Below is some background on the Notorious Markets report, reprinted from the USTR press release today:

“USTR first identified notorious markets in the Special 301 Report in 2006.  Since February 2011, USTR has published annually the Notorious Markets List separately from the Special 301 Report, pursuant to an “Out-of-Cycle Review of Notorious Markets,” to increase public awareness and help market operators and governments prioritize IPR enforcement efforts that protect American businesses and their workers.

The Out-of-Cycle Review of Notorious Markets identifies particularly notable online and physical markets that facilitate unfair competition with U.S. products. The report does not constitute an exhaustive list of all markets reported to deal in pirated or counterfeit goods around the world, nor does it reflect findings of legal violations or the U.S. Government’s analysis of the general IPR protection and enforcement climate in the country concerned. Such analysis is contained in the annual Special 301 Report issued at the end of April each year.

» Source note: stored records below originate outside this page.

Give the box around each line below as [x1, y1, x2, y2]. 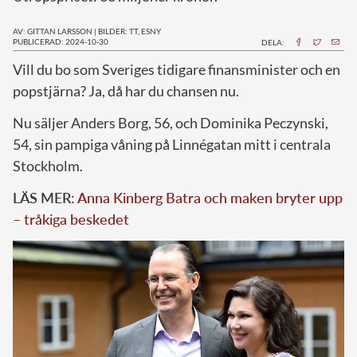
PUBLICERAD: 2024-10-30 [13, 36, 108, 46]
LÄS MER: [13, 188, 77, 206]
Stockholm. [13, 156, 83, 175]
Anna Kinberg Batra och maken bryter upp [77, 188, 343, 206]
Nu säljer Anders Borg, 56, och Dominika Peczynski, [13, 113, 328, 131]
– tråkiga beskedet [13, 210, 129, 228]
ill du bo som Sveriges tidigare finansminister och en [22, 60, 340, 78]
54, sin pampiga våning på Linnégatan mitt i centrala [13, 135, 331, 153]
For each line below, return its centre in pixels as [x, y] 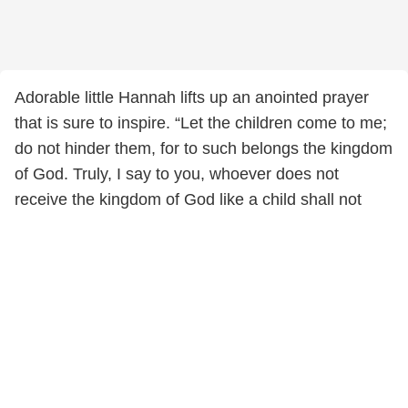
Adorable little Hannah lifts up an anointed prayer [192, 97]
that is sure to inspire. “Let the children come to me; [201, 123]
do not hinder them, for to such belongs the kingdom [204, 148]
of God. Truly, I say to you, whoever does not [177, 174]
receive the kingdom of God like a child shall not [188, 199]
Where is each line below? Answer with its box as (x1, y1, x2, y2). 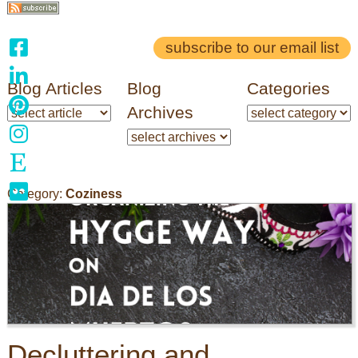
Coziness (65, 187, 122, 201)
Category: (6, 187, 66, 201)
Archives (126, 103, 193, 121)
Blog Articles (6, 79, 102, 97)
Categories (246, 79, 330, 97)
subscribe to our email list (165, 39, 340, 56)
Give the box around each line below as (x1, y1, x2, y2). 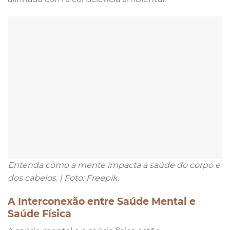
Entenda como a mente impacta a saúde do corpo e (8, 160, 220, 170)
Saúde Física (8, 207, 71, 220)
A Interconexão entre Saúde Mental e (8, 195, 196, 208)
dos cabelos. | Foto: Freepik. (8, 173, 119, 183)
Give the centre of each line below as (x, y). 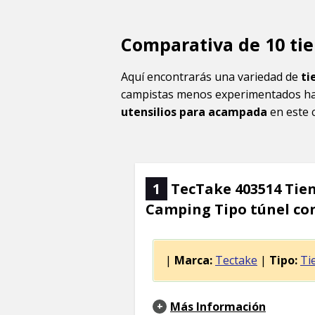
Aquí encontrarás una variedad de (211, 77)
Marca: (193, 260)
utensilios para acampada (194, 112)
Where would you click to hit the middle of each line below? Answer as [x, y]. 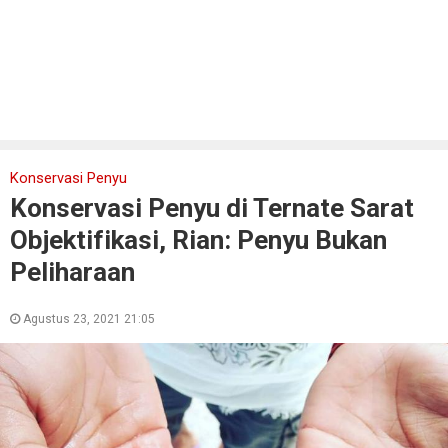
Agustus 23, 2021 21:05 [87, 319]
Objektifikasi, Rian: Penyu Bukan [198, 240]
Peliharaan [72, 272]
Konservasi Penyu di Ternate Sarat [212, 208]
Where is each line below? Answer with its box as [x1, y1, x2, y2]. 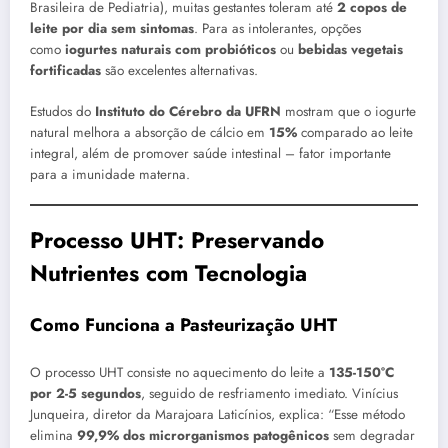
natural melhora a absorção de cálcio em [30, 122, 269, 142]
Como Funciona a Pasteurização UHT [30, 312, 337, 339]
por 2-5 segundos [30, 383, 141, 403]
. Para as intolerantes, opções [194, 19, 361, 39]
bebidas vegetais [298, 40, 403, 60]
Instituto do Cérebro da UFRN [95, 101, 281, 121]
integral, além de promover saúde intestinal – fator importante [30, 143, 391, 163]
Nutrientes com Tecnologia [30, 256, 307, 289]
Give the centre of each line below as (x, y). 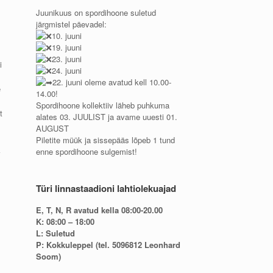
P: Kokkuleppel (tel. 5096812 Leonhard (108, 245)
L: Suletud (56, 233)
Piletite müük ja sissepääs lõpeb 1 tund (106, 140)
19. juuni (67, 47)
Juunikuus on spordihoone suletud (96, 12)
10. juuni (67, 36)
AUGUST (53, 128)
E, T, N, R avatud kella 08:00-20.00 (100, 210)
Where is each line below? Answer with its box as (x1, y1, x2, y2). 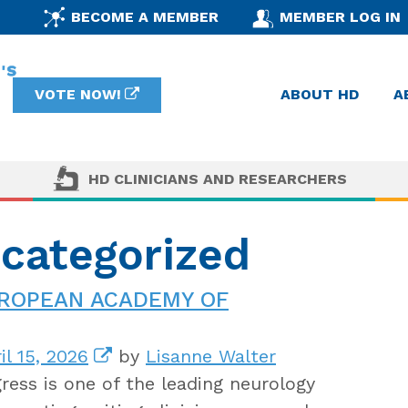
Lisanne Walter (146, 344, 276, 367)
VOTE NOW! (34, 86, 121, 104)
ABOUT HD (280, 86, 359, 104)
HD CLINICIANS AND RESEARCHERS (88, 169, 347, 188)
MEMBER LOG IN (280, 7, 402, 25)
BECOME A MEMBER (70, 7, 219, 25)
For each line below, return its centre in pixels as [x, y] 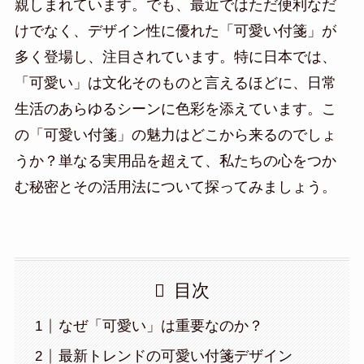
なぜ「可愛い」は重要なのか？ [160, 326]
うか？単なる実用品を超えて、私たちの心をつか [175, 160]
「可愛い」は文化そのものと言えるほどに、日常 [175, 82]
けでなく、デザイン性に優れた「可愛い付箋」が [175, 30]
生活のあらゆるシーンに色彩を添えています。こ [175, 108]
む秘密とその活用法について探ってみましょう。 [175, 186]
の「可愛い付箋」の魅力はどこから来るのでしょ [175, 134]
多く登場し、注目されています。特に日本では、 [175, 56]
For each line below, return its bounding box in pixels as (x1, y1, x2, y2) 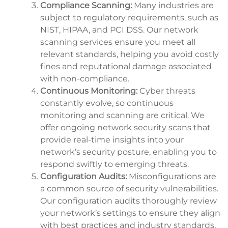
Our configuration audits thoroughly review (40, 195, 217, 206)
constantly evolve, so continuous (40, 98, 174, 108)
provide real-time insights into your (40, 134, 184, 145)
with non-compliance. (40, 73, 129, 83)
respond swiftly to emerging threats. (40, 159, 189, 169)
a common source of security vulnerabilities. (40, 183, 218, 193)
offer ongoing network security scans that (40, 122, 211, 132)
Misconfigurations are (129, 171, 216, 181)
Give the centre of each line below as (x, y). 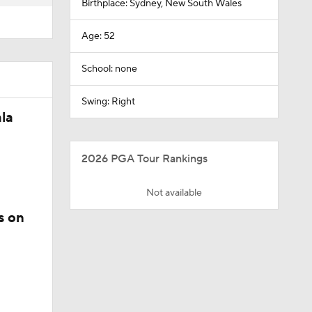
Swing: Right (108, 102)
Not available (174, 193)
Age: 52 (98, 36)
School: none (109, 69)
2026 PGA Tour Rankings (144, 159)
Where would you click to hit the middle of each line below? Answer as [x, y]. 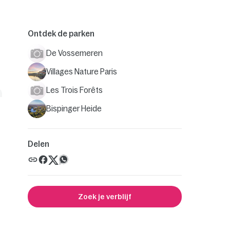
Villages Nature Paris [81, 71]
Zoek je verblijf [104, 196]
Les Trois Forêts [74, 90]
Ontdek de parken [61, 33]
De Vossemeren [74, 53]
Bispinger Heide [74, 108]
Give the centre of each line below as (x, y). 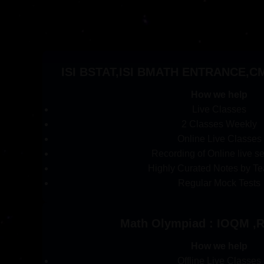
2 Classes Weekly (219, 124)
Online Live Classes (219, 139)
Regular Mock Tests (219, 183)
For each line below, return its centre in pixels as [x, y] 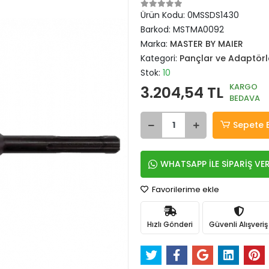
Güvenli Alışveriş [238, 224]
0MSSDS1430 [213, 15]
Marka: [155, 44]
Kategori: [160, 58]
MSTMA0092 [198, 29]
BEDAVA [245, 98]
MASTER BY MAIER [207, 44]
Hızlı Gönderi [170, 224]
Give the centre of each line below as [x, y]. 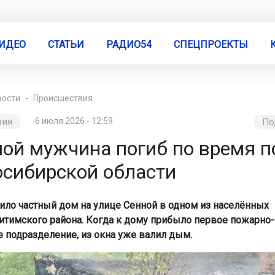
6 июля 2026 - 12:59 [74, 121]
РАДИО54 [129, 44]
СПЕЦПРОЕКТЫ [211, 44]
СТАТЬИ [66, 44]
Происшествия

This announcement concludes the 2017 Out-of-Cycle Review of Notorious Markets, which USTR initiated on August 16, 2017, through publication in the Federal Register of a request for public comments.  The U.S. government agencies represented on the USTR-chaired Special 301 Subcommittee of the Trade Policy Staff Committee (TPSC) developed the Notorious Markets List based primarily on information received in response to the Federal Register request.  The request for comments and the public’s responses is online at www.regulations.gov, Docket number USTR-2017-0015.  Information about Special 301, the TPSC process, and other trade issues is available at www.ustr.gov.”